青藏高原旧称青康藏高原,是中国最大的、世界上海拔最高的高原,平均海拔在4 000 m以上,是亚洲东部自然界中最突出的特征之一,被称为“世界屋脊”(刘浩宇,2010);得天独厚的自然地理条件诞生出复杂多样的生物类群,故而对该地区昆虫种类以及区系的研究具有重要意义。我国青藏高原缨翅目昆虫研究起步较晚,20世纪 80年代开始才有相关报道,贡献最大的是昆虫学者韩运发,他根据1961—1982年中国科学院综合科学考察队在我国西藏、横断山等地区采集的蓟马标本,进行了系统鉴定,并报道了一系列新种及新记录种(韩运发,张广学,1981;韩运发,1988,1990,1991,1996,2005;韩运发,崔云琦,1991,1992),特别是《中国经济昆虫——缨翅目》(韩运发,1997)共记录了青藏高原蓟马3科26属58种,是目前较为全面地记录青藏高原蓟马种类的著作;另外,一些分类学家对分布于青藏高原的部分属种(包括特有属种)进行了修订、新种及新记录描述、新组合、同物异名、重描述等工作(Feng & Li,1996;张维球,童晓立,1996;Mirab-balouetal.,2011;Dang & Qiao,2012)。本研究基于近年来广泛的野外考察,结合中国科学院国家动物标本馆近60年的馆藏标本以及研究组多年的标本积累,通过查阅整理大量文献、书籍等资料,系统研究了青藏高原缨翅目昆虫现状并进行了整理汇总,初步分析了其物种多样性及区系组成特征,对于丰富青藏高原缨翅目昆虫资源库以及明确该地区缨翅目昆虫区系组成提供理论依据。
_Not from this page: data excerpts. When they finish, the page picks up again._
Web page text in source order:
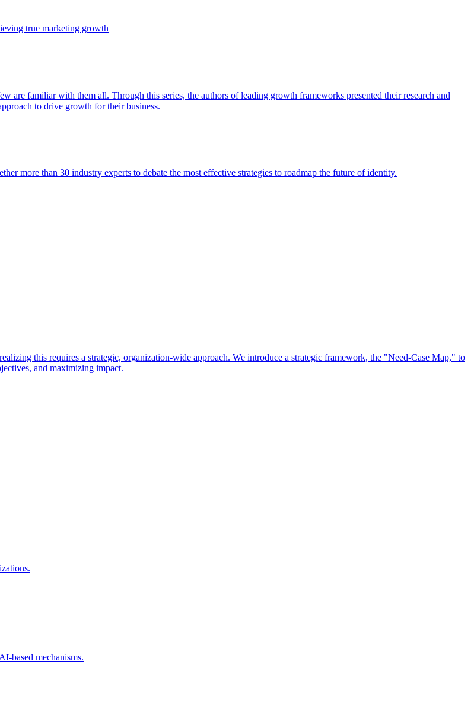
true marketing growth
are familiar with them all. Through this series, the authors of leading growth frameworks presented their research and
to drive growth for their business.
more than 30 industry experts to debate the most effective strategies to roadmap the future of identity.
this requires a strategic, organization-wide approach. We introduce a strategic framework, the "Need-Case Map," to
and maximizing impact.
based mechanisms.
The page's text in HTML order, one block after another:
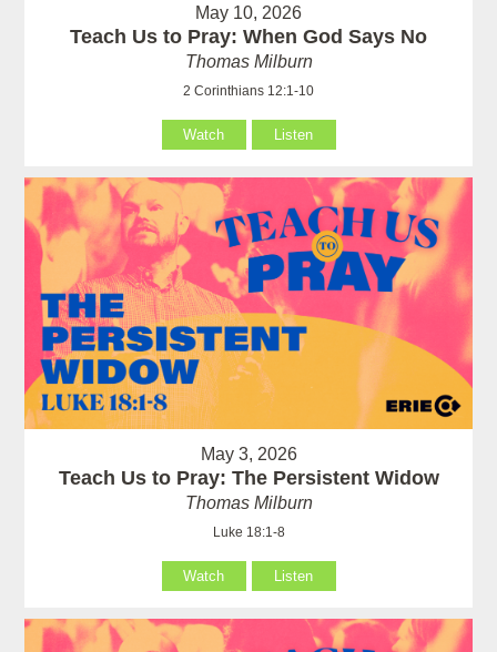
May 10, 2026
Teach Us to Pray: When God Says No
Thomas Milburn
2 Corinthians 12:1-10
Watch Listen
May 3, 2026
Teach Us to Pray: The Persistent Widow
Thomas Milburn
Luke 18:1-8
Watch Listen
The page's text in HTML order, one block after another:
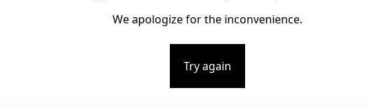
We apologize for the inconvenience.
Try again
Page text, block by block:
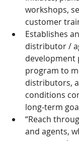
workshops,
customer
Establishes
distributor /
development
program to
distributors,
conditions
long-term
“Reach
and agents,
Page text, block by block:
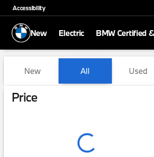
Accessibility
New Electric BMW Certified
Vehicles for Sale at
New All Used
Price
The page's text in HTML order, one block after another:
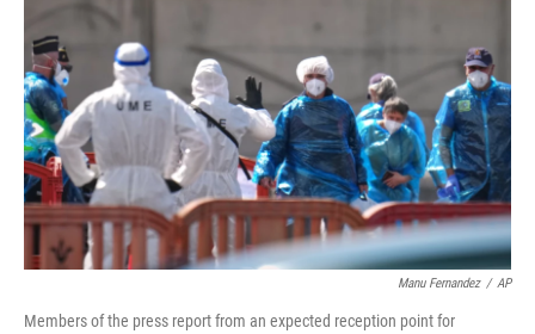
k
Manu Fernandez / AP
Members of the press report from an expected reception point for
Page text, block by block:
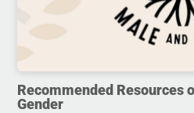
Recommended Resources
Gender
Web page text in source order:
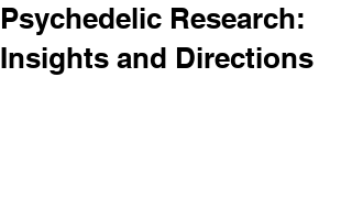
Psychedelic Research:
Insights and Directions
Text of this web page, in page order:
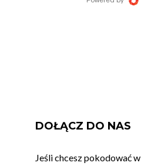
DOŁĄCZ DO NAS
Jeśli chcesz pokodować
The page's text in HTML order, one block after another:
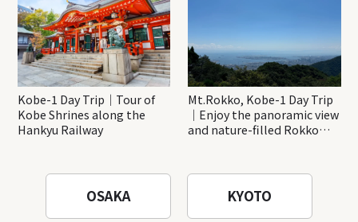
Kobe-1 Day Trip｜Tour of
Kobe Shrines along the
Hankyu Railway
Mt.Rokko, Kobe-1 Day Trip
｜Enjoy the panoramic view
and nature-filled Rokko
OSAKA KYOTO
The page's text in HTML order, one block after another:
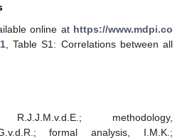
online at https://www.mdpi.co
, Table S1: Correlations between all
R.J.J.M.v.d.E.; methodology,
formal analysis, I.M.K.;
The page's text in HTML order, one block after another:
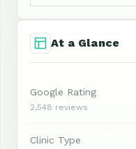
At a Glance
Google Rating
2,548 reviews
Clinic Type
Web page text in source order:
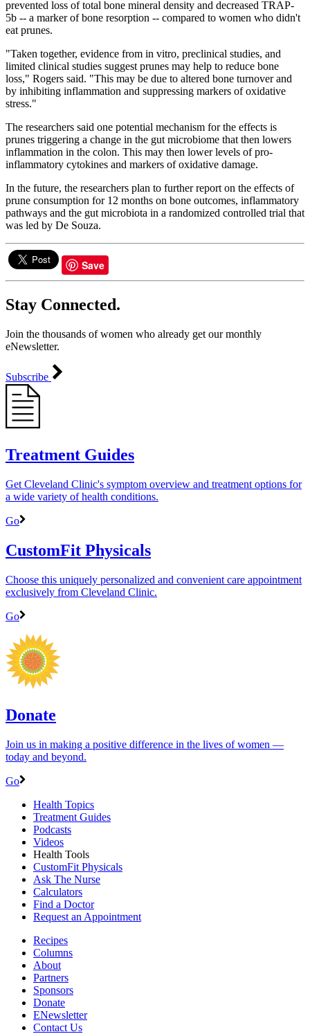
prevented loss of total bone mineral density and decreased TRAP-
5b -- a marker of bone resorption -- compared to women who didn't
eat prunes.
"Taken together, evidence from in vitro, preclinical studies, and
limited clinical studies suggest prunes may help to reduce bone
loss," Rogers said. "This may be due to altered bone turnover and
by inhibiting inflammation and suppressing markers of oxidative
stress."
The researchers said one potential mechanism for the effects is
prunes triggering a change in the gut microbiome that then lowers
inflammation in the colon. This may then lower levels of pro-
inflammatory cytokines and markers of oxidative damage.
In the future, the researchers plan to further report on the effects of
prune consumption for 12 months on bone outcomes, inflammatory
pathways and the gut microbiota in a randomized controlled trial that
was led by De Souza.
Save
Stay Connected.
Join the thousands of women who already get our monthly
eNewsletter.
Subscribe
Treatment Guides
Get Cleveland Clinic's symptom overview and treatment options for
a wide variety of health conditions.
Go
CustomFit Physicals
Choose this uniquely personalized and convenient care appointment
exclusively from Cleveland Clinic.
Go
Donate
Join us in making a positive difference in the lives of women ―
today and beyond.
Go
Health Topics
Treatment Guides
Podcasts
Videos
Health Tools
CustomFit Physicals
Ask The Nurse
Calculators
Find a Doctor
Request an Appointment
Recipes
Columns
About
Partners
Sponsors
Donate
ENewsletter
Contact Us
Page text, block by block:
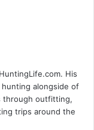
His
alongside of
through outfitting,
trips around the
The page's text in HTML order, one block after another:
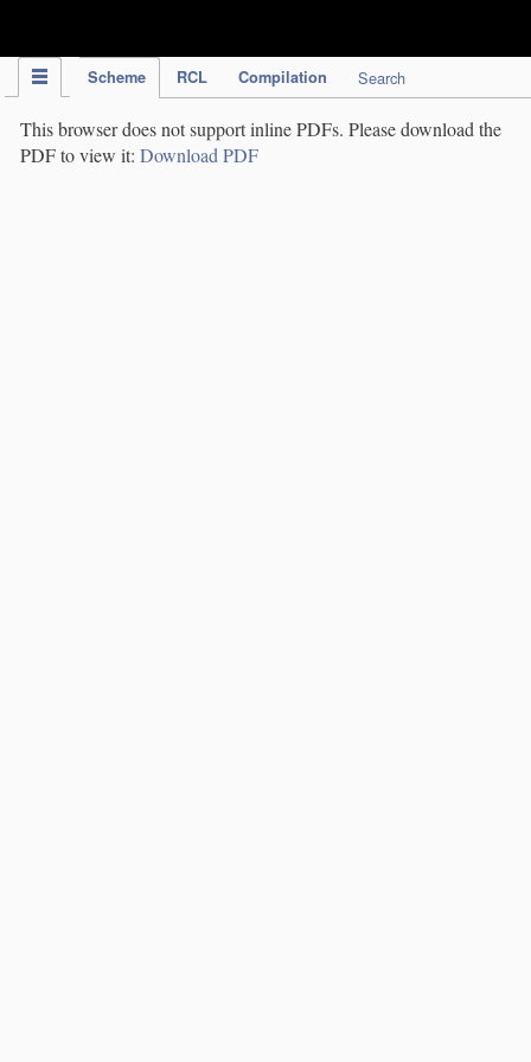
Scheme RCL Compilation Search
This browser does not support inline PDFs. Please download the
PDF to view it: Download PDF
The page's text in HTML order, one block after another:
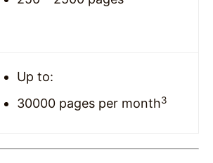
Up to:
30000 pages per month3
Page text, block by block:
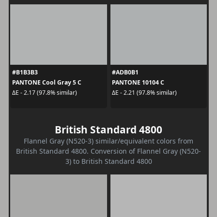
#B1B3B3
PANTONE Cool Gray 5 C
ΔE - 2.17 (97.8% similar)
#ADB0B1
PANTONE 10104 C
ΔE - 2.21 (97.8% similar)
British Standard 4800
Flannel Gray (N520-3) similar/equivalent colors from
British Standard 4800. Conversion of Flannel Gray (N520-
3) to British Standard 4800
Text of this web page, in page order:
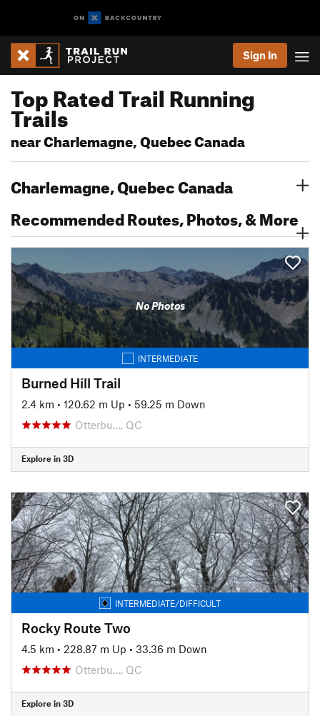
Sign In
Top Rated Trail Running
Trails
near Charlemagne, Quebec Canada
Charlemagne, Quebec Canada
Recommended Routes, Photos, & More
No Photos
INTERMEDIATE
Burned Hill Trail
2.4 km • 120.62 m Up • 59.25 m Down
Otterbu…, QC
Explore in 3D
INTERMEDIATE/DIFFICULT
Rocky Route Two
4.5 km • 228.87 m Up • 33.36 m Down
Otterbu…, QC
Explore in 3D
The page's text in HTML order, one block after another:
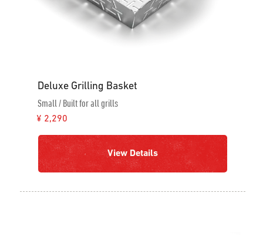
Deluxe Grilling Basket
Small / Built for all grills
¥ 2,290
View Details
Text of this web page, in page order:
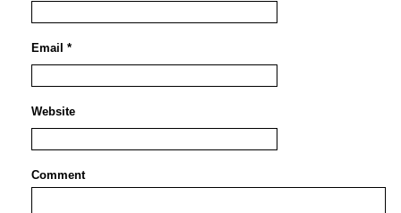
Email *
Website
Comment
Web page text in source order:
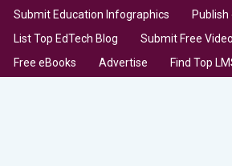
Submit Education Infographics
List Top EdTech Blog
Submit Free
Free eBooks
Advertise Find Top
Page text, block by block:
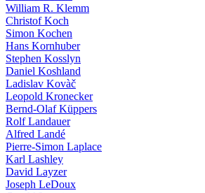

本文涉及的研究标本主要来源于近60年间中国科学院组织的综合科学考察队在我国西藏、横断山等地区采集的蓟马标本(收藏于中国科学院国家动物博物馆),及本研究组6年(2014—2020年)的标本积累。参阅文献主要包括《西藏昆虫(一)》和《西藏昆虫(二)》(中国科学院青藏高原综合科学考察队,1981,1982)、《西藏南迦巴瓦峰地区昆虫》(中国科学院登山科学考察队,1988)、《中国经济昆虫——缨翅目》(韩运发,1997)、《秦岭西段及甘南地区昆虫》(杨星科,2005)、《青藏高原昆虫地理分布》(张亚玲,王保海,2016)等专著和国内外期刊文献记录。
主要采用敲打法采集标本:将白色托盘置于植物下方,直接敲打植物的花、叶和枯叶等部位,用小毛笔收集掉落在托盘内的蓟马,保存在装有95%乙醇的小管内,详细记录样品采集信息,如地点、时间、采集人、个体数量、寄主、危害症状等(党利红等,2018)。
标本鉴定方法:同号样品中挑选完整的蓟马标本3~5头至蒸馏水中,经过脱色、脱水、封片、烘干及贴签等步骤制作成玻片标本(张宏瑞等,2006;ThripsWiki,2021),并在Olympus BX53下进行物种鉴定。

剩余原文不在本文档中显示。